Mehr oder weniger Serotonin begründen die Wahl von Möglichkeit eins oder zwei? Das kommt mir absurd vor. Aber vielleicht steht dahinter sowieso ein ganz anderes Rätsel, wie mir auf einmal in den Sinn kommt, nämlich die Frage, wie es überhaupt möglich ist, dass Stoffliches auf Geistiges einwirkt? Näher bedacht ist es ja ganz gleichgültig, ob Gefühle nun mit dem Denken verknüpft sind oder nicht, denn unerklärlich bleibt, wie das Gehirn Gedanken produziert. Wie entstehen aus Nervenzellen, elektrischen Signalen und Hormonen Gedanken –und/oder Gefühle? Wie bringt Stoffliches den Geist hervor? Wenn man sagt, das Denken sei eine Aktivität des Gehirns, dann ist das zwar eine Erklärung auf physiologisch-chemischer Ebene, nur bleibt aus meiner Sicht das Phänomen bestehen, dass aus der Materie das entsteht, was wir „Bewusstsein“ oder „Geist“ nennen, etwas kategorial vollkommen anderes.
Tabubruch?
(…) und keine KI! :-)
Bevor ich Deine Schlußbemerkung las, hatte ich meinen spontanen Einfall schon in die Tat umgesetzt. Es kommt mir vor wie ein Wagnis, eine Art von Tabubruch, entfernt vergleichbar dem Wechsel von der Handschrift zum Tippen.

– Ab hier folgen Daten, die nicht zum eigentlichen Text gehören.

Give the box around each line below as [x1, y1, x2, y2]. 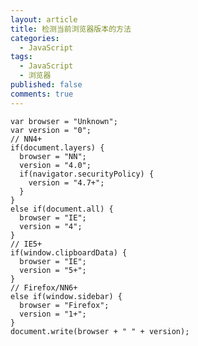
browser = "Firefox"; [19, 300, 110, 310]
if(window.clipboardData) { [10, 247, 128, 258]
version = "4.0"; [19, 160, 92, 170]
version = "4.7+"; [28, 177, 105, 188]
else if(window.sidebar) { [10, 291, 123, 301]
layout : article [10, 14, 78, 25]
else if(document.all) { [10, 204, 114, 214]
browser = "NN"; [19, 151, 87, 161]
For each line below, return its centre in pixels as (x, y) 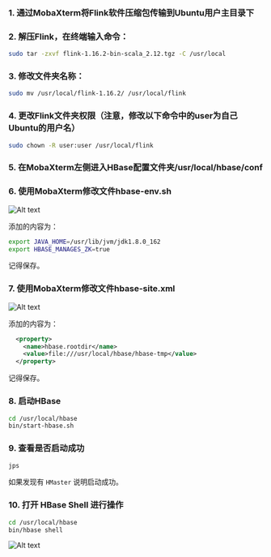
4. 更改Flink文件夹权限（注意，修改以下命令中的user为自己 (123, 116)
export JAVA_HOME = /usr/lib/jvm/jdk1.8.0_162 (85, 242)
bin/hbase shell (36, 530)
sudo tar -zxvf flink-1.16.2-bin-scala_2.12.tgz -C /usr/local (117, 54)
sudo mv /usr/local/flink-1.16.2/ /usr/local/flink (97, 94)
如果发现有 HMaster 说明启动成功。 (66, 482)
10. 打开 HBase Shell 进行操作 (66, 505)
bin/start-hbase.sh (41, 426)
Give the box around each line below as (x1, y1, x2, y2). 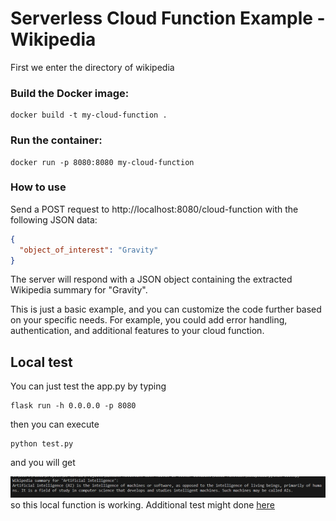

Der Hintergrund ist der, dass ich angefangen habe, mich mit der KI und ihren Möglichkeiten auseinanderzusetzen. Mich interessieren nicht die selbstfahrenden und einparkenden Autos und auch nicht die kleinen Roboter, die inzwischen in Restaurant die Bestellungen an die Tische bringen, wie ich hörte, sondern ihre Leistungen in Bezug auf Informationen und das eigenständige Erstellen von Texten. Aus diesem Grunde schaue ich manchmal, was ChatGPT im Unterschied zu anderen Auskunftsquellen zu antworten weiß. Für das von mir Zitierte paßt ein Ausdruck, den Du einmal benutzt hattest: "Floskel".
Wir unerleuchteten Wesen
Auf Bescheidenheit wäre ich jetzt nicht gekommen, aber vielleicht ist das gar nicht so falsch. Wobei es hier wie gesagt nicht auf den Anspruch der Allwissenheit ankommt, sondern auf die Dialektik von Absolutem und Relativem. Oder vielleicht noch viel mehr – weil das ziemlich abgehoben klingt – um die Würdigung dessen, was einfach so ist, wie es ist, ohne dass man es etwas Größerem einverleibt. Mir fällt Adorno ein, der die Dinge vor dem Zugriff der Worte oder vor ihrer Zurichtung durch sie retten wollte – ein Gedanke, den ich immer sehr schön fand. So „rettet“ Muho mit dieser Antwort quasi die Welt, in der wir gewöhnlichen unerleuchteten Wesen leben. Das Nicht-Besondere.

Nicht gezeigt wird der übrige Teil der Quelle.